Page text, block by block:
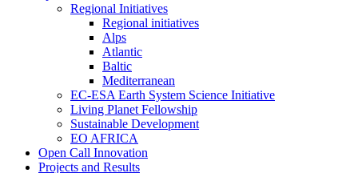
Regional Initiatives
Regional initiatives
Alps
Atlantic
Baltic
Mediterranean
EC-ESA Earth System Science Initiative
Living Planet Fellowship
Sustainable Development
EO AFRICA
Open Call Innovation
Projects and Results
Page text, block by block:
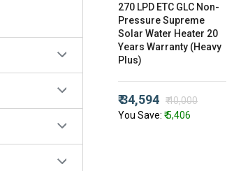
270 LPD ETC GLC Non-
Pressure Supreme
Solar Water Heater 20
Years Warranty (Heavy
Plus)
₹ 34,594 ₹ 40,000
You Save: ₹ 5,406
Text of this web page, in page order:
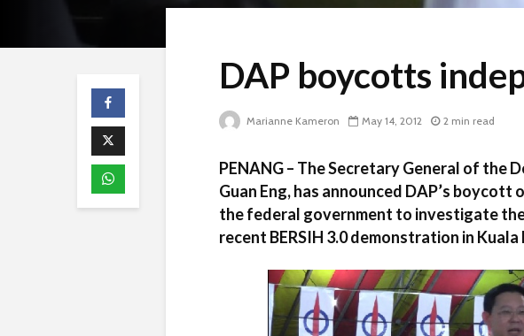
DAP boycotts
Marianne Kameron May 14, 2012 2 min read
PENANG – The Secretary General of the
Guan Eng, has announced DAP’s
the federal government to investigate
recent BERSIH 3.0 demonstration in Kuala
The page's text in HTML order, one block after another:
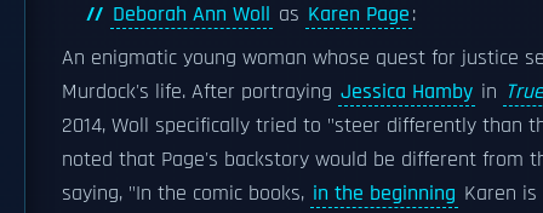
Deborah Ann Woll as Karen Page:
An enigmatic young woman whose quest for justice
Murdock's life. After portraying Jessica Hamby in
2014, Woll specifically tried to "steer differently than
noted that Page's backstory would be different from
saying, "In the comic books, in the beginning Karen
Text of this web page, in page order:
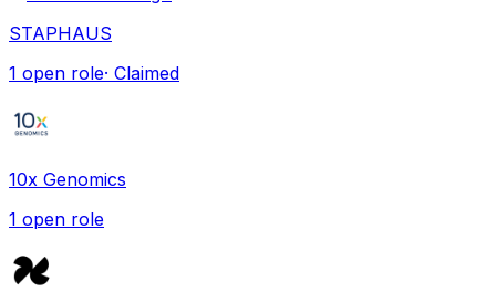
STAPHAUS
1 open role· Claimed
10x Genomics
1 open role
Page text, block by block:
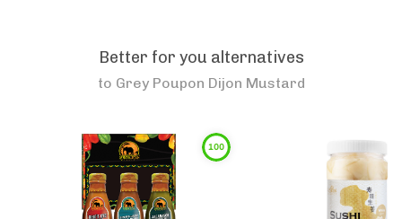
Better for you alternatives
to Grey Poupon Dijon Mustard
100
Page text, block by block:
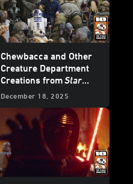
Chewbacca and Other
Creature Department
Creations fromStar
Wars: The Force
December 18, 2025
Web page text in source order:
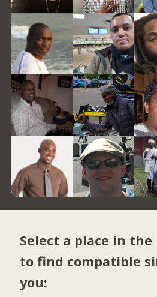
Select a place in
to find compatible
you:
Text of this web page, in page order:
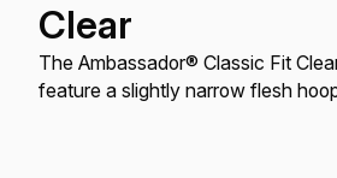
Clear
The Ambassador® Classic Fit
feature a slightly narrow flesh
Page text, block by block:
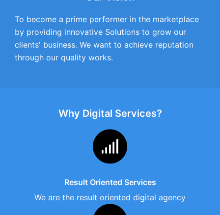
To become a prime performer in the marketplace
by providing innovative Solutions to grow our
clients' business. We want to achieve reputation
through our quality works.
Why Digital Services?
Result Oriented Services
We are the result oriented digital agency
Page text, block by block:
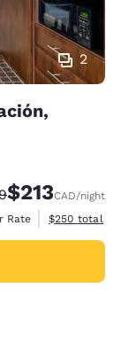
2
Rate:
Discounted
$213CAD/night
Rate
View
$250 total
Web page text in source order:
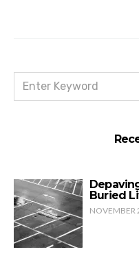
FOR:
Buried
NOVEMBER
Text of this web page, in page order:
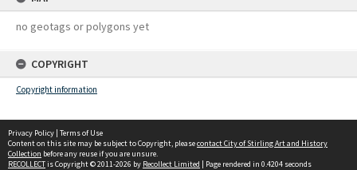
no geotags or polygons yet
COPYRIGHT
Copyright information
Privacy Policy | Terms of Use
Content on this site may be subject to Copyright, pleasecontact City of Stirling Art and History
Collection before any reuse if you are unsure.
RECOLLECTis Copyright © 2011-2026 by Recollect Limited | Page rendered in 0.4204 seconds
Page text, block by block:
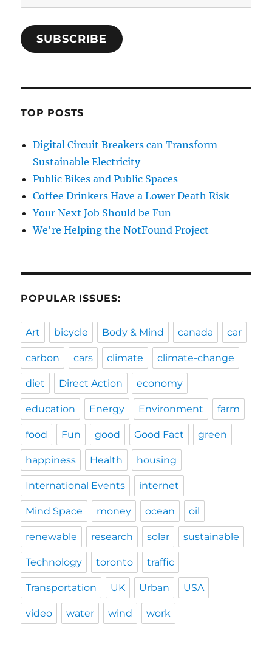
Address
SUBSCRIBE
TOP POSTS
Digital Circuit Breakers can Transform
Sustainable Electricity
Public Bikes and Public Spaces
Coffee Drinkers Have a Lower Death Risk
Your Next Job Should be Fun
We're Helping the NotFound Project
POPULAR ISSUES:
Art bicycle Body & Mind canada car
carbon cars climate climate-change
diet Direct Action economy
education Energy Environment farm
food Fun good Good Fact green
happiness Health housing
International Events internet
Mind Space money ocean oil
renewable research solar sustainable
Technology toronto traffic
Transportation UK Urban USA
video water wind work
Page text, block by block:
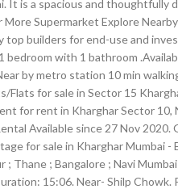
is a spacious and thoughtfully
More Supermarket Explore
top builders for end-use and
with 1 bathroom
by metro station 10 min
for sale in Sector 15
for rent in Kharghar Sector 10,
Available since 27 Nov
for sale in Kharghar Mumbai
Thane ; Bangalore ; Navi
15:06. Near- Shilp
※
Set down all the entries above verbatim, and include none of the pictures.

FINAL ANSWER =>
Page text, block by block:
Regional Initiatives
Regional initiatives
Alps
Atlantic
Baltic
Mediterranean
EC-ESA Earth System Science Initiative
Living Planet Fellowship
Sustainable Development
EO AFRICA
Open Call Innovation
Projects and Results
Page text, block by block:
270 LPD ETC GLC Non-
Pressure Supreme
Solar Water Heater 20
Years Warranty (Heavy
Plus)
₹ 34,594 ₹ 40,000
You Save: ₹ 5,406
Text of this web page, in page order:
DAP boycotts
Marianne Kameron May 14, 2012 2 min read
PENANG – The Secretary General of the
Guan Eng, has announced DAP’s
the federal government to investigate
recent BERSIH 3.0 demonstration in Kuala
The page's text in HTML order, one block after another:
Deborah Ann Woll as Karen Page:
An enigmatic young woman whose quest for justice
Murdock's life. After portraying Jessica Hamby in
2014, Woll specifically tried to "steer differently than
noted that Page's backstory would be different from
saying, "In the comic books, in the beginning Karen
Text of this web page, in page order:
STAPHAUS
1 open role· Claimed
10x Genomics
1 open role
Page text, block by block:
Better for you alternatives
to Grey Poupon Dijon Mustard
100
Page text, block by block:
Chewbacca and Other
Creature Department
Creations fromStar
Wars: The Force
December 18, 2025
Web page text in source order:
Select a place in
to find compatible
you:
Text of this web page, in page order:
Clear
The Ambassador® Classic Fit
feature a slightly narrow flesh
Page text, block by block:
To become a prime performer in the marketplace
by providing innovative Solutions to grow our
clients' business. We want to achieve reputation
through our quality works.
Why Digital Services?
Result Oriented Services
We are the result oriented digital agency
Page text, block by block:
2
Rate:
Discounted
$213CAD/night
Rate
View
$250 total
Web page text in source order:
FOR:
Buried
NOVEMBER
Text of this web page, in page order:
no geotags or polygons yet
COPYRIGHT
Copyright information
Privacy Policy | Terms of Use
Content on this site may be subject to Copyright, pleasecontact City of Stirling Art and History
Collection before any reuse if you are unsure.
RECOLLECTis Copyright © 2011-2026 by Recollect Limited | Page rendered in 0.4204 seconds
Page text, block by block:
Address
SUBSCRIBE
TOP POSTS
Digital Circuit Breakers can Transform
Sustainable Electricity
Public Bikes and Public Spaces
Coffee Drinkers Have a Lower Death Risk
Your Next Job Should be Fun
We're Helping the NotFound Project
POPULAR ISSUES:
Art bicycle Body & Mind canada car
carbon cars climate climate-change
diet Direct Action economy
education Energy Environment farm
food Fun good Good Fact green
happiness Health housing
International Events internet
Mind Space money ocean oil
renewable research solar sustainable
Technology toronto traffic
Transportation UK Urban USA
video water wind work
Page text, block by block:
is a spacious and thoughtfully
More Supermarket Explore
top builders for end-use and
with 1 bathroom
by metro station 10 min
for sale in Sector 15
for rent in Kharghar Sector 10,
Available since 27 Nov
for sale in Kharghar Mumbai
Thane ; Bangalore ; Navi
15:06. Near- Shilp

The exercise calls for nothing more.